Il Posto è un documentario che segue il viaggio degli aspiranti infermieri dal Sud al Nord per sostenere i concorsi pubblici. Ne abbiamo parlato con gli autori, Mattia Colombo e Gianluca Matarrese
Il Posto di Mattia Colombo e Gianluca Matarrese è un documentario che segue i lunghi viaggi da sud a nord degli aspiranti infermieri verso le sedi dei concorsi pubblici. Interminabili ore di pullman verso il sogno del “posto fisso”: una sorta di road movie che attraversa l’Italia a bordo dei mezzi messi a disposizione da Raffaele, un aspirante infermiere diventato imprenditore: è titolare di Bus to go, un’agenzia di viaggi low cost per concorsisti professionisti. Il documentario sarà proiettato domani sera – domenica 27 novembre, alle 21.15 – all’Arcobaleno Film Center, nel corso della serata di chiusura di Filmmaker 2022. Colombo e Matarrese saranno presenti in sala: li abbiamo intervistati per sapere qualcosa di più del film.
Di cosa parla Il Posto?
Il Posto parla della situazione della sanità pubblica in Italia, ma è soprattutto un film sull’oggi e sull’incertezza dei nostri tempi. Il titolo è certamente un omaggio a Olmi, ma quando parliamo del posto intendiamo soprattutto quello che ognuno ha bisogno di trovare nel mondo. Attraverso i personaggi che incontriamo vogliamo parlare del nostro tempo e insieme fare una critica al sistema disfunzionale in cui viviamo – che per quanto riguarda i meccanismi di assunzione della sanità, rappresenta un unicum nel mondo.

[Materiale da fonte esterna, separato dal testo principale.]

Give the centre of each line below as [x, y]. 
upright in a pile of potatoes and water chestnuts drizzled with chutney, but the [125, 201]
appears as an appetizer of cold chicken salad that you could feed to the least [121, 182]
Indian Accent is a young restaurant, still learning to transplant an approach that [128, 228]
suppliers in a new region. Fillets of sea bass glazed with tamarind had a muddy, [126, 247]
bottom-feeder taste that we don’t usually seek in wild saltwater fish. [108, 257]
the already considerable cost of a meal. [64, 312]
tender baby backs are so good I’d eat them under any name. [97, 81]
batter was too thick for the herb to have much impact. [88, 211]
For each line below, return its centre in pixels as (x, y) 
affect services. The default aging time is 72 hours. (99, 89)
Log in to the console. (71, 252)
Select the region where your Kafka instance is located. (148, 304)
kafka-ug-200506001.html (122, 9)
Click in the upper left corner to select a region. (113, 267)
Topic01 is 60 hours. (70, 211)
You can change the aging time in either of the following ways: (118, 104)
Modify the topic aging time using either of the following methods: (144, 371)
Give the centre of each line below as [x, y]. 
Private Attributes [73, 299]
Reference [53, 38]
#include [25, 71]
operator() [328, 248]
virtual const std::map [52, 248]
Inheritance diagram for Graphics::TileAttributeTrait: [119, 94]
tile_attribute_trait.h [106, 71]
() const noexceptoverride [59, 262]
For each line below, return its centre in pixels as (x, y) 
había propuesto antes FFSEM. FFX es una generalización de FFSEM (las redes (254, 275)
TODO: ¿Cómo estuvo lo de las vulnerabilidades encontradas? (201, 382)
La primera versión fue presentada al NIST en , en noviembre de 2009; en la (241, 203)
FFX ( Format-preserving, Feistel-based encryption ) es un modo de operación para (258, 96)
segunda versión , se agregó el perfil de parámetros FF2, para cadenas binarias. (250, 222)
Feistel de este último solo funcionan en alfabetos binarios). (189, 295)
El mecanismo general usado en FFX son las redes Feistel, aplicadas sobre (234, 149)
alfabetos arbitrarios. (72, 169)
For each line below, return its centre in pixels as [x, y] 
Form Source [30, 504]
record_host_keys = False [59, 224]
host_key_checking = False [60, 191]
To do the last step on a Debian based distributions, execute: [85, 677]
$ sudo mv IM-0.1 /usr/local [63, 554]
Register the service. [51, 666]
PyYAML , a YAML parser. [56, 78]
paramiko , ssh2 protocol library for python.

Perché avete scelto di raccontare questa storia?
Abbiamo scoperto la storia di Raffaele in un articolo su Internazionale. Un giornalista belga raccontava di come, da aspirante infermiere, Raffaele avesse messo in piedi un business di viaggi organizzati per andare a sostenere i concorsi. Abbiamo visto le immagini di questi palazzetti pieni di banchi e sedie una in fila all’altra, delle moltitudini di persone in attesa. L’articolo parlava di Raffaele e degli infermieri alla ricerca del posto fisso guardandoli come dei fenomeni isolati, e abbiamo capito che c’era invece spazio per dare loro delle voci. La nostra non è stata un’indagine giornalistica, ma un vero e proprio incontro. Per questo abbiamo deciso di salire sul pullman, di sederci e mettere la camera alla loro altezza per ascoltare le loro storie.
Gli ambienti in cui ci muoviamo sono due: l’interno del bus e le enormi aule delle prove di esame. Che rapporto c’è tra questi spazi?
Ci è stato chiaro fin da subito quale sarebbe stato il lavoro sugli spazi: sul bus avremmo seguito i personaggi da vicino, per raccogliere i dialoghi e guardare l’Italia scorrere fuori dai finestrini – non un’Italia da cartolina ma fatta di autogrill, periferie e fermate sotto ai lampioni. L’idea è sempre stata partire con la macchina a mano, per guardare le cose da vicino, per poi allargarci, mettendo la macchina sul cavalletto e aprendoci a inquadrature prospettiche e geometriche, per inquadrare i palazzetti e parlare della quantità del fenomeno. Come il pesce rosso nella boccia, siamo con loro nel bus, ma fuori c’è un oceano in cui li perdiamo. Abbiamo scelto di non seguirli durante il concorso, ma di perderli tra la folla alla fine del loro viaggio.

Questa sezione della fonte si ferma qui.